Intuit reported solid second quarter financial results Thursday bolstered by strong early sales of its consumer tax offerings.
All the way up to February 20, TurboTax Online sales grew 12 percent year-over-year with more than 14 million units sold.
"Total TurboTax e-file growth of 9 percent and other third-party data indicate that we've gained significant share early in the season," said Sasan Goodarzi, EVP and GM of Intuit's Consumer Tax Group.
Overall, the personal and SMB financial software maker reported a net loss of $24 million million, or 11 cents per share (statement).
Non-GAAP earnings were 25 cents per share on top of revenue of $923 million, up 23 percent year-over-year.

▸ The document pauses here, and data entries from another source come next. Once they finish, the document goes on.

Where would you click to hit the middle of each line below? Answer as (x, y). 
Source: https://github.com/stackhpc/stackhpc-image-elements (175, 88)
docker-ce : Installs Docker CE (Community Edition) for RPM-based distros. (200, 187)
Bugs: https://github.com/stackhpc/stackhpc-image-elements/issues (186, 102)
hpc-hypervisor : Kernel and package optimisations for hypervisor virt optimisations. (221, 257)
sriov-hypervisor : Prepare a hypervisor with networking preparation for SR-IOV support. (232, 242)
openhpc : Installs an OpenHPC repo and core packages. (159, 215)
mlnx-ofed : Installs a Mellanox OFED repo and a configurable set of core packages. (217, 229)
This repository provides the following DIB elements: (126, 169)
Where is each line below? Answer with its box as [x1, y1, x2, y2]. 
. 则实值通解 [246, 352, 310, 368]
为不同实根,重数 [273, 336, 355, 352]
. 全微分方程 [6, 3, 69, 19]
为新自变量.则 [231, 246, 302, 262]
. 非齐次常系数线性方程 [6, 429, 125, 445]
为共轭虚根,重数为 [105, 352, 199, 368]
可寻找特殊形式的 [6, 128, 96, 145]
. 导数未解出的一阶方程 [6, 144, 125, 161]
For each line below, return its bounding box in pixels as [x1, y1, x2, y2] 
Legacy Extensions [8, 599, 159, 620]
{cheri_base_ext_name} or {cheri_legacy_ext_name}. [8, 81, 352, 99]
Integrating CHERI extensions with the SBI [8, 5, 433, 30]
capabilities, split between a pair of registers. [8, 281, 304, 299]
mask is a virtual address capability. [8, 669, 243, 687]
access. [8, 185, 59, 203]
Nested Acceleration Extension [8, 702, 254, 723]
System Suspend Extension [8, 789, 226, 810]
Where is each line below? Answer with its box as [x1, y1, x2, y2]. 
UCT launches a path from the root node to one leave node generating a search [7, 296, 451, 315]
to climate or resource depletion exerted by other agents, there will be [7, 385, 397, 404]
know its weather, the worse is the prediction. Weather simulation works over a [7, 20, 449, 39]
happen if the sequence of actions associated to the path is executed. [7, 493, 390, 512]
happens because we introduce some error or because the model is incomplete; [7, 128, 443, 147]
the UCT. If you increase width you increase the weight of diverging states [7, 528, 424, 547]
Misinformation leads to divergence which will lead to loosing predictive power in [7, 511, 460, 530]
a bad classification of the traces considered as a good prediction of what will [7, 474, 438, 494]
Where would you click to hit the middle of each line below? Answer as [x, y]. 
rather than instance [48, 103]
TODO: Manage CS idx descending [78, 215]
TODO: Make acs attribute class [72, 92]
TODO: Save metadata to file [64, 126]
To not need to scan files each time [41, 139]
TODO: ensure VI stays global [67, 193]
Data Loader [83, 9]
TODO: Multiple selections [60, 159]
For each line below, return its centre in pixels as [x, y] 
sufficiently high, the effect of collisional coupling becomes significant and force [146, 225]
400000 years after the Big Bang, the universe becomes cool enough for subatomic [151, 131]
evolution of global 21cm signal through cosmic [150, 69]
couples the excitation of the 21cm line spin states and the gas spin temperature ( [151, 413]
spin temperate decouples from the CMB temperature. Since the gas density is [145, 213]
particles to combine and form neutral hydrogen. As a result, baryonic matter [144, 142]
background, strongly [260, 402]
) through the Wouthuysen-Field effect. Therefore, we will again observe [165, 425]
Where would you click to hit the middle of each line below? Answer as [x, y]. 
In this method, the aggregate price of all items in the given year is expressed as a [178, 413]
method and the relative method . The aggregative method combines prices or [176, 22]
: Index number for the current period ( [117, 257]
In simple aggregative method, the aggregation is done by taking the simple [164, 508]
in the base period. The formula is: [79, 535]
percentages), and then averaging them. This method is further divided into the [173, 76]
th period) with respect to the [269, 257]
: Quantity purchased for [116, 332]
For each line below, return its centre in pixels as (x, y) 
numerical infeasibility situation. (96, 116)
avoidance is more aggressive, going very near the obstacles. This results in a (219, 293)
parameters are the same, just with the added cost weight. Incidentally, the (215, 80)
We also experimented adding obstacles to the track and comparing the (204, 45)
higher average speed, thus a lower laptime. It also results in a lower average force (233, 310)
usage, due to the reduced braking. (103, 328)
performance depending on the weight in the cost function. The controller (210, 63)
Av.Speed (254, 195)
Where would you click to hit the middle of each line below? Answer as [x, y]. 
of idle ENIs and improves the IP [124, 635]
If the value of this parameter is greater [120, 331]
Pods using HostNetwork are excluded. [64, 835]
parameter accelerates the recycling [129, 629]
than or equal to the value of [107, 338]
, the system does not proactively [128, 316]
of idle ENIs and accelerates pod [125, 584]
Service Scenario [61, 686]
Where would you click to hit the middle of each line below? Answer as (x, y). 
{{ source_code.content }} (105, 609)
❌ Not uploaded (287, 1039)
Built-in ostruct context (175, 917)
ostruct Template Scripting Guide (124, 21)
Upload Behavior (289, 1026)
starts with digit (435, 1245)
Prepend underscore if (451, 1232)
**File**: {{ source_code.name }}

Wall Street was expecting earnings of 19 cents per share with $893.23 million in revenue. Intuit's stock was up a little over three percent in late trading.
As for the rest of Intuit's portfolio, the company added more than 100,000 QuickBooks Online subscribers, bringing the total to 1,257,000 customers worldwide as of the end of January.
QuickBooks Self-Employed subscribers grew to 50,000, up from 35,000 in the last quarter. Online payroll customers by grew by 17 percent.
TurboTax overall, including the dwindling desktop segment, grew nine percent annually with nearly 19.3 million units sold through last weekend.
For the current quarter, Wall Street is expecting big results from tax season with an earnings target of $3.15 per share and $2.21 billion in revenue.
Intuit responded at the high end of the guidance range with a revenue forecast of $2.21 billion to $2.26 billion, and earnings between $3.15 and $3.20 a share.
Intuit also promised a final tax season update in April shortly after the close of the tax season.